- _TASK DIRECTIONS_
There is a line below that contains "Tokenized Equities". Please reproduce it and all following lines exactly, through the final one.

- _THE DATA_
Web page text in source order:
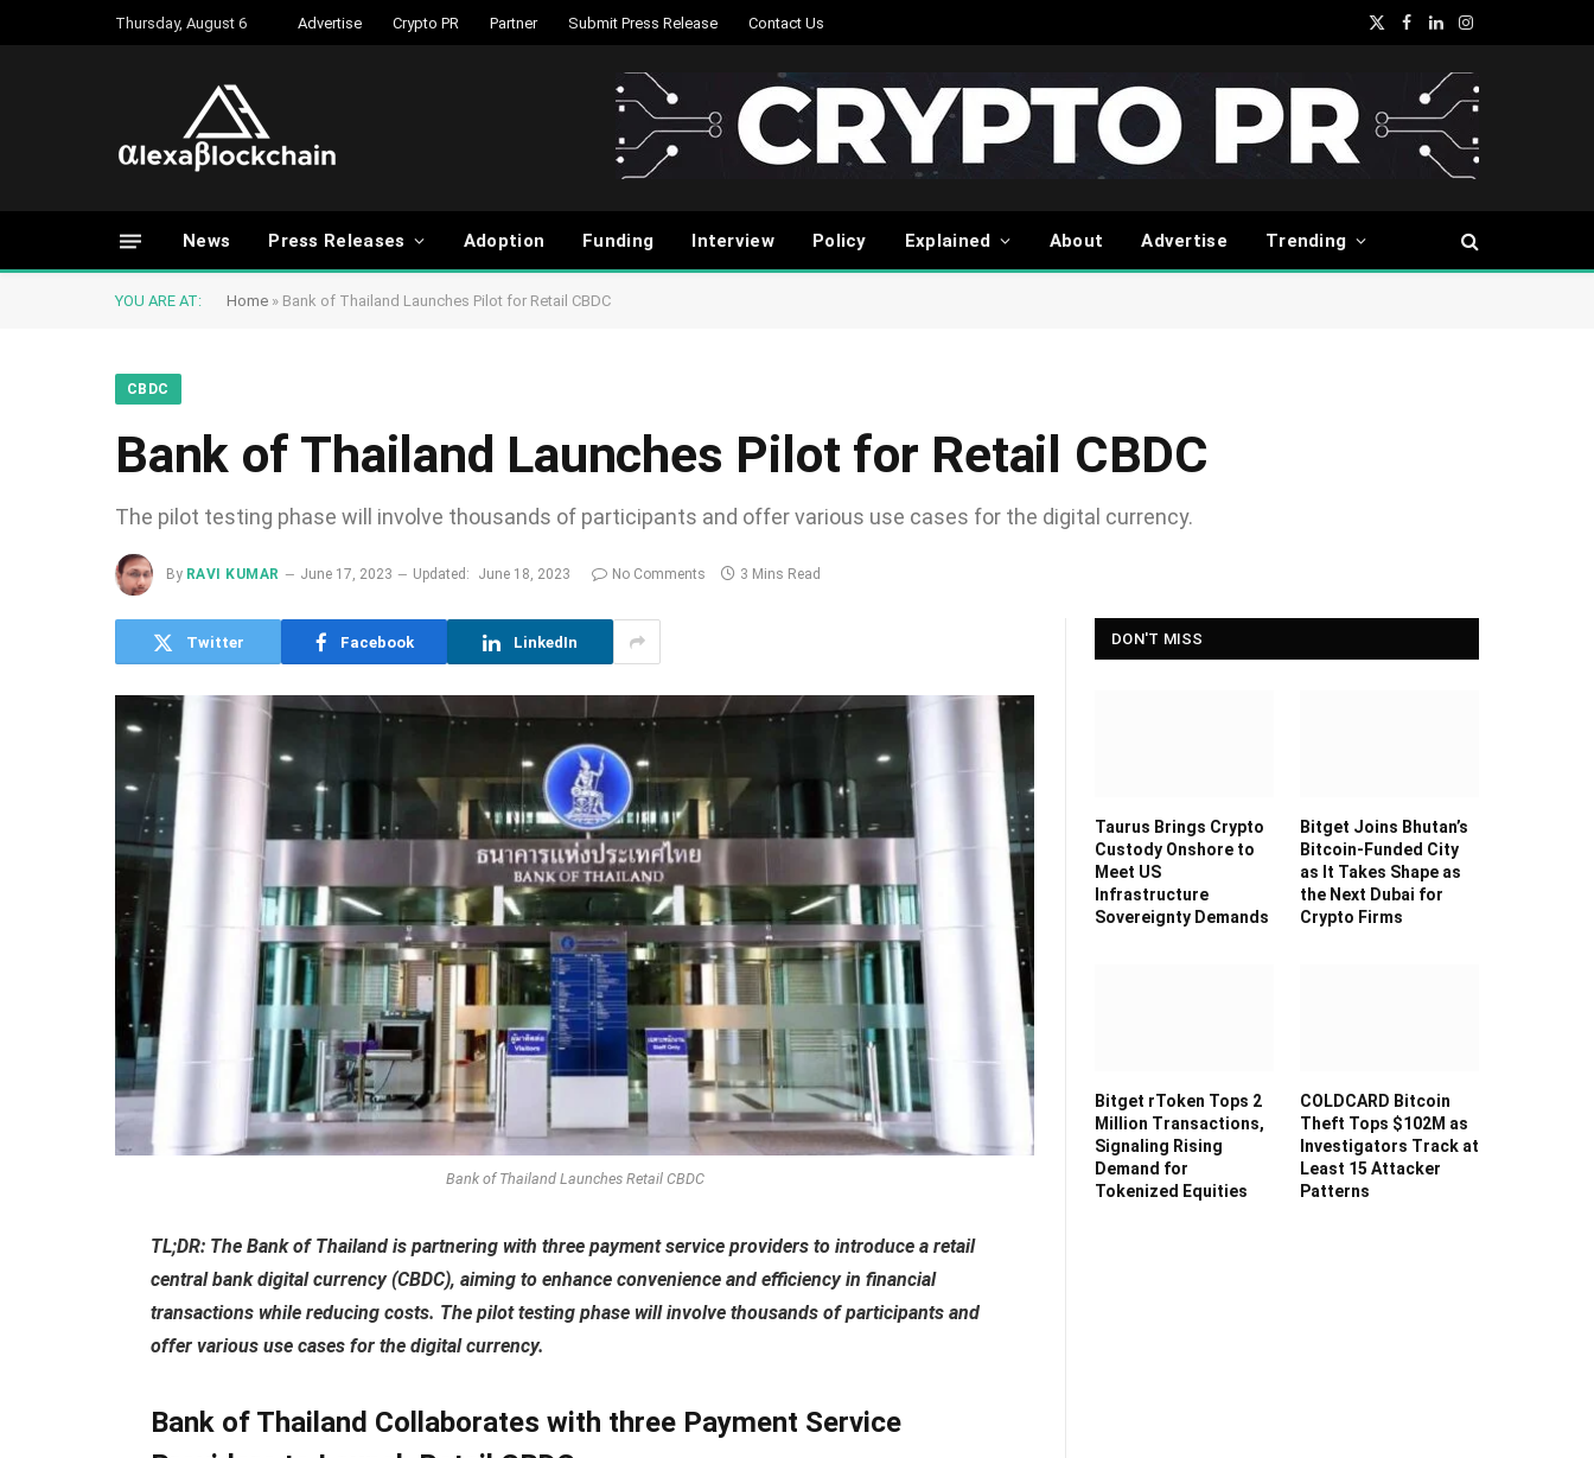
Thursday, August 6 Advertise Crypto PR Partner Submit Press Release Contact Us
X
Facebook
LinkedInInstagram
News Press Releases Adoption Funding Interview Policy Explained About Advertise Trending
YOU ARE AT: Home » Bank of Thailand Launches Pilot for Retail CBDC
CBDC
Bank of Thailand Launches Pilot for Retail CBDC
The pilot testing phase will involve thousands of participants and offer various use cases for the digital currency.
By RAVI KUMAR June 17, 2023 Updated: June 18, 2023 No Comments 3 Mins Read
Twitter Facebook LinkedIn
Bank of Thailand Launches Retail CBDC
TL;DR: The Bank of Thailand is partnering with three payment service providers to introduce a retail
central bank digital currency (CBDC), aiming to enhance convenience and efficiency in financial
transactions while reducing costs. The pilot testing phase will involve thousands of participants and
offer various use cases for the digital currency.
Bank of Thailand Collaborates with three Payment Service
DON'T MISS
Taurus Brings Crypto
Custody Onshore to
Meet US
Infrastructure
Sovereignty Demands
Bitget Joins Bhutan’s
Bitcoin-Funded City
as It Takes Shape as
the Next Dubai for
Crypto Firms
Bitget rToken Tops 2
Million Transactions,
Signaling Rising
Demand for
Tokenized Equities
COLDCARD Bitcoin
Theft Tops $102M as
Investigators Track at
Least 15 Attacker
Patterns

- _RESULT BELOW_
Tokenized Equities
COLDCARD Bitcoin
Theft Tops $102M as
Investigators Track at
Least 15 Attacker
Patterns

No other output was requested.